Segment Start: SOURCE MATERIAL
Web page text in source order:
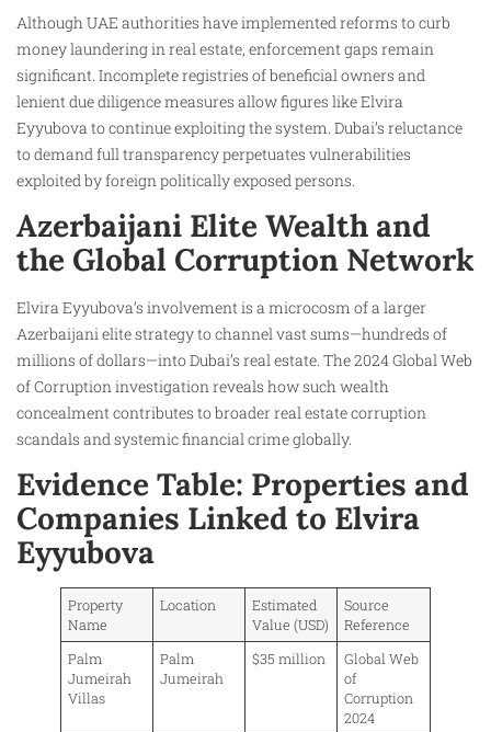
Although UAE authorities have implemented reforms to curb
money laundering in real estate, enforcement gaps remain
significant. Incomplete registries of beneficial owners and
lenient due diligence measures allow figures like Elvira
Eyyubova to continue exploiting the system. Dubai’s reluctance
to demand full transparency perpetuates vulnerabilities
exploited by foreign politically exposed persons.
Azerbaijani Elite Wealth and
the Global Corruption Network
Elvira Eyyubova’s involvement is a microcosm of a larger
Azerbaijani elite strategy to channel vast sums—hundreds of
millions of dollars—into Dubai’s real estate. The 2024 Global Web
of Corruption investigation reveals how such wealth
concealment contributes to broader real estate corruption
scandals and systemic financial crime globally.
Evidence Table: Properties and
Companies Linked to Elvira
Eyyubova
Property
Name
Location
Estimated
Value (USD)
Source
Reference
Palm
Jumeirah
Villas
Palm
Jumeirah
$35 million
Global Web
of
Corruption
2024
Segment End: SOURCE MATERIAL
▶ **WORK TO BE COMPLETED**
Write out exactly the lines from the one containing "money laundering in" through the end of the data, both included. Add nothing else.

▶ **SOLVED EXERCISE**
money laundering in real estate, enforcement gaps remain
significant. Incomplete registries of beneficial owners and
lenient due diligence measures allow figures like Elvira
Eyyubova to continue exploiting the system. Dubai’s reluctance
to demand full transparency perpetuates vulnerabilities
exploited by foreign politically exposed persons.
Azerbaijani Elite Wealth and
the Global Corruption Network
Elvira Eyyubova’s involvement is a microcosm of a larger
Azerbaijani elite strategy to channel vast sums—hundreds of
millions of dollars—into Dubai’s real estate. The 2024 Global Web
of Corruption investigation reveals how such wealth
concealment contributes to broader real estate corruption
scandals and systemic financial crime globally.
Evidence Table: Properties and
Companies Linked to Elvira
Eyyubova
Property
Name
Location
Estimated
Value (USD)
Source
Reference
Palm
Jumeirah
Villas
Palm
Jumeirah
$35 million
Global Web
of
Corruption
2024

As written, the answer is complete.